**BRIEF:**
For the listing below, show each line that includes the string "These".
** RAW DATA follows **
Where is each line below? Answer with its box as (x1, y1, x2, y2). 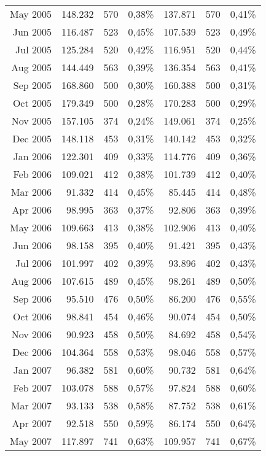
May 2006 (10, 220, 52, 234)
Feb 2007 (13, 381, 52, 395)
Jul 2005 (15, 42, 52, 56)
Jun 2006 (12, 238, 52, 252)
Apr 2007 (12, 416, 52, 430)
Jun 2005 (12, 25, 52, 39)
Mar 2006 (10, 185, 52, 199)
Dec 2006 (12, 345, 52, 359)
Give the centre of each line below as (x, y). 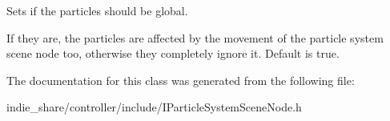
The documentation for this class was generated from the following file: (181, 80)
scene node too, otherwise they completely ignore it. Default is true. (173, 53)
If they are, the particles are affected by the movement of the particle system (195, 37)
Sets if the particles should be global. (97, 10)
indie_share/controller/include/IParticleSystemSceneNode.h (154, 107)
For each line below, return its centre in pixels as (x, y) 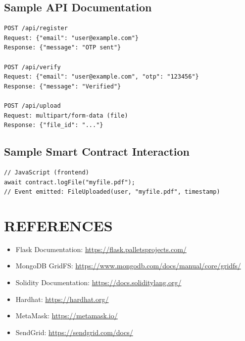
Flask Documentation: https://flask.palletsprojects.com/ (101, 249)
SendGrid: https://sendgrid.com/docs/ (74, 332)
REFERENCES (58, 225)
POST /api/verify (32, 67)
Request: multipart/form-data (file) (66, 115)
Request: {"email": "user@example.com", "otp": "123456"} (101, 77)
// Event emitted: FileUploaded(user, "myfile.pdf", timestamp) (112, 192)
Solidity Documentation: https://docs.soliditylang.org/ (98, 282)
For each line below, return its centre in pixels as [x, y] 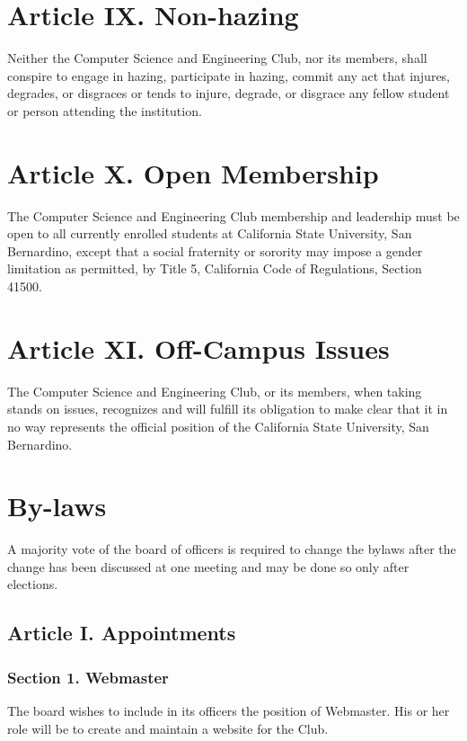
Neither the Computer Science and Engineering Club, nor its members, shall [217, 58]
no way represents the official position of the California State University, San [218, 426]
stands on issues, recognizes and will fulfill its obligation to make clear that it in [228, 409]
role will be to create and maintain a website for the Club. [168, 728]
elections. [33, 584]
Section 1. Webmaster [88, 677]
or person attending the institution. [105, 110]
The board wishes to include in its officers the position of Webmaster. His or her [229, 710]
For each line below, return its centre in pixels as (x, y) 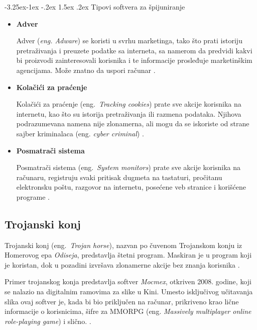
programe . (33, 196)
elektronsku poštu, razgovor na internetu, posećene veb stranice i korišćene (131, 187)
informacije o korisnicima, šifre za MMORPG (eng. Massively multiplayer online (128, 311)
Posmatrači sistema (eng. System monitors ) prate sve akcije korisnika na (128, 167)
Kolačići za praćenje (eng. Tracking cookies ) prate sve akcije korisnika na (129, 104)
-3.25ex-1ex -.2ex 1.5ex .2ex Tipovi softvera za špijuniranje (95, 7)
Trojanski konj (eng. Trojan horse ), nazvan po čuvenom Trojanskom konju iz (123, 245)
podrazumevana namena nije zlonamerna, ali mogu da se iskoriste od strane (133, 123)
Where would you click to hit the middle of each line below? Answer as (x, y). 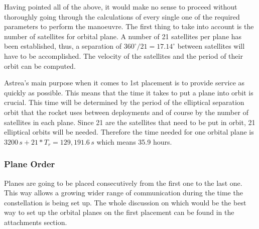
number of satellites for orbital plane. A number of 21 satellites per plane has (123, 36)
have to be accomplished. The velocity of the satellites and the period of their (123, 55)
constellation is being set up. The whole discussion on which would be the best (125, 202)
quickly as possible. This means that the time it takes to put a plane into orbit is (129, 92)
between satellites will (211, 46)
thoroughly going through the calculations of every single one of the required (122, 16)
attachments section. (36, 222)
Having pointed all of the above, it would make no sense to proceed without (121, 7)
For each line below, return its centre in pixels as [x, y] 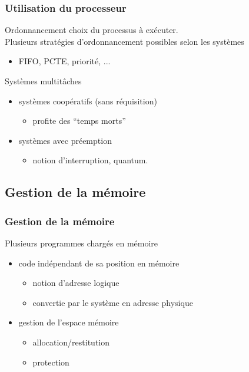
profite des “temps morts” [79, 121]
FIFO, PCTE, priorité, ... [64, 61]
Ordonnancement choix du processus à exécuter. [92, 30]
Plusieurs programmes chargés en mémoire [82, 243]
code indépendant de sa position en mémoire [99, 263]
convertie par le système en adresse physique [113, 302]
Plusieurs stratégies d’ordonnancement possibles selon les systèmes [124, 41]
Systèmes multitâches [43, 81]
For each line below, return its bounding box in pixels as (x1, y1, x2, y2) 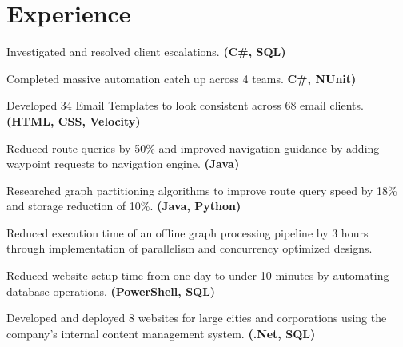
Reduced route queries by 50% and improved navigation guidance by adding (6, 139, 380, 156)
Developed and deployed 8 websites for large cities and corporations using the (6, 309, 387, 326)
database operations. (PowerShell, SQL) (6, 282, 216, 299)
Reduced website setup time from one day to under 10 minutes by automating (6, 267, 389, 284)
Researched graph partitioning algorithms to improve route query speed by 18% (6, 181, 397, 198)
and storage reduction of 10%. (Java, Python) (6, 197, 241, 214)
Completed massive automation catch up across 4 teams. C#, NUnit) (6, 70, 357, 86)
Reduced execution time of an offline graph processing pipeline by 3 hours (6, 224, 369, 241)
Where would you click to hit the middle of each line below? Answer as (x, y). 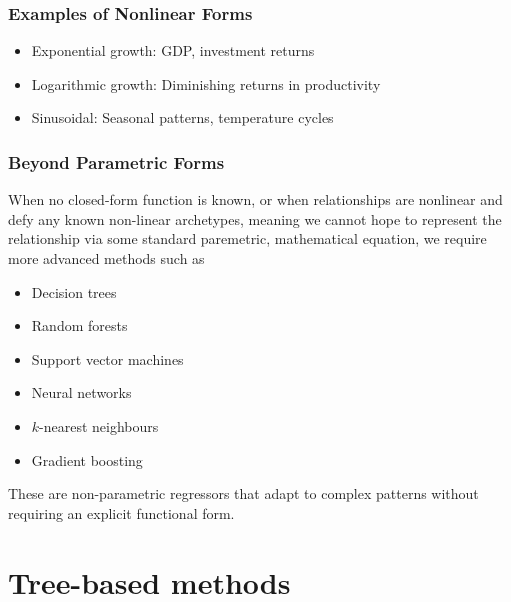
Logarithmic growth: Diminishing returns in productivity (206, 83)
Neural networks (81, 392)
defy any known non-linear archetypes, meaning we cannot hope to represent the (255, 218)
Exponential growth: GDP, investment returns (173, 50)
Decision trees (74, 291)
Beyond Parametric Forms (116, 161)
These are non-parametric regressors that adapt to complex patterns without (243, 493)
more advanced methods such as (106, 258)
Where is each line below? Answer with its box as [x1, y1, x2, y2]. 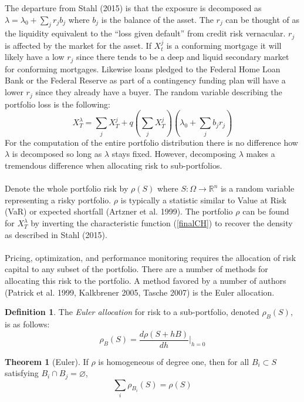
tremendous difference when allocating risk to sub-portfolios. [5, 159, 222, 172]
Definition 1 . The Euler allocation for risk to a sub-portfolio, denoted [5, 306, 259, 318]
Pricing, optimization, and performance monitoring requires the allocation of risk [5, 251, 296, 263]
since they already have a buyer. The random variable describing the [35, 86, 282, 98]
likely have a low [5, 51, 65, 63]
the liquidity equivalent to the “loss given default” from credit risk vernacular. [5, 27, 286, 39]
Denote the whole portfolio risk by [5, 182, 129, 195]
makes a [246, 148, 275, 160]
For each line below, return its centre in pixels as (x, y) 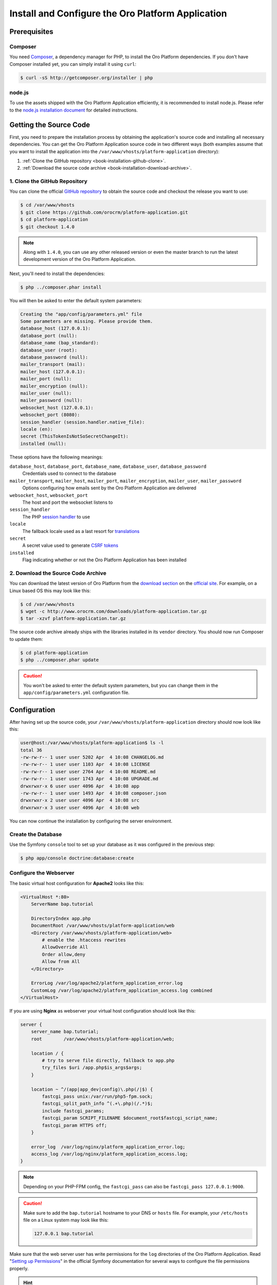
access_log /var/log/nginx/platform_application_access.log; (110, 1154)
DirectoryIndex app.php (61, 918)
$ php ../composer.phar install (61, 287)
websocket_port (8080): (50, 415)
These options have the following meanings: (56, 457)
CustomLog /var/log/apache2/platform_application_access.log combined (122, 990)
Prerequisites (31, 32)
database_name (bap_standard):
** End of RAW DATA **
**EXERCISE RESPONSE:**
These are non-parametric regressors that adapt to complex patterns without (243, 493)
These options have the following meanings: (56, 457)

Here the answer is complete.